Here you will find some basic information for anyone thinking about buying or selling a business. As with any transaction, knowledge is key. The more information both buyers and sellers have about the process of acquiring or selling a business, the easier the transaction will be.

A Buyer Profile

The average individual interested in buying a business is looking to replace a lost job or seeking a way to get out of an uncomfortable job situation. Most often he is male; however, more and more women are going into business for themselves as well. Almost 50 percent of all potential buyers will have less than $100,000 to invest in the purchase of a business. Fewer than 30 percent will have $250,000 to invest. In many cases, the funds, or part of them, will come from personal savings followed by financial assistance from family members. He or she will never have owned a business before and will most likely buy a business that was not previously considered until it was introduced, perhaps by a business broker.

The primary reason for going into business is to get out of one’s present situation, be it unemployment, job disagreement, or dissatisfaction. Potential buyers want to be in charge of their own destiny, and they don’t want to work for anyone. Money is important, but it’s not at the top of the list; in fact, it is probably fourth or fifth on their priority list. In order to pursue the dream of owning one’s own business, the buyer must be able to make that “leap of faith” necessary to take the plunge. Once that has been made, the buyer should review the following tips.

Importance of Information to the Potential Buyer

Understand that if you are looking at small businesses, you will have to dig for much of the relevant information. Small business owners are not known for their record-keeping. You want to make sure you don’t overlook a “gem” of a business because you don’t or won’t take the time required to find the information you need to make an informed decision. Try to get an understanding of the real earning power of the business. Once you have found a business that interests you, learn as much as you can about that particular industry.

Negotiating the Deal

Understand, going into the deal, that your friendly banker will tell you his bank is interested in making small business loans; however, his “story” may change when it comes time to put his words into action. It’s important to recognize that the seller finances the vast majority of small business transactions. If your credit is good, supply a copy of your credit report with the offer. The seller may be impressed enough to accept a lower-than-desired down payment.

Since you can’t expect the seller to cut both the down payment and the full price, decide which is more important to you. If you are attempting to buy the business with as little cash as possible, don’t try to substantially lower the full price. On the other hand, if cash is not a problem (this is very seldom the case), you can attempt to reduce the full price significantly. Make sure you can afford the debt structure – don’t obligate yourself to make payments to the seller that will not allow you to build the business and still provide a living for you and your family.

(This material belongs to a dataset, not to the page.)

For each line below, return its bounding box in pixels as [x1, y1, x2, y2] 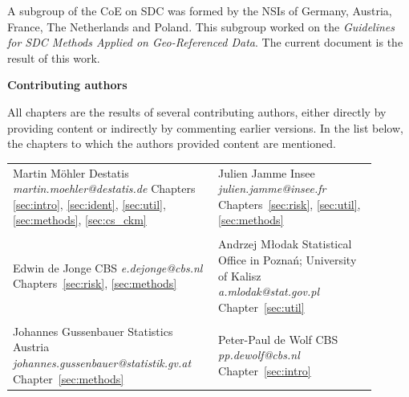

Furthermore, don’t try to push the seller to the wall. You want to have a good relationship with him or her. The seller will be teaching you the business and acting as a consultant, at least for a while. Negotiate on areas that are important to you, but don’t waste time negotiating over details that aren’t really key. Many sales fall apart because either the buyer or the seller becomes stubborn, usually over some minor detail, and refuses to bend.

Due Diligence

The responsibility of investigating the business belongs to the buyer. Don’t depend on anyone else to do the work for you. You are the one who will be working in the business and must ultimately take responsibility for the decision to buy it. There is not much point in undertaking due diligence until and unless you and the seller have reached at least a tentative agreement on price and terms. Also, there usually isn’t a reason to bring in your outside advisors (accountants, attorneys, bankers, etc.), if you are using them until you reach the due diligence stage. This is another part of the “leap of faith” necessary to achieve business ownership. Responsible outside professionals normally won’t tell you that you should or should not buy a particular business, nor should you expect them to. You will want to get your own answers – an important step for anyone serious about entering the world of independent business ownership.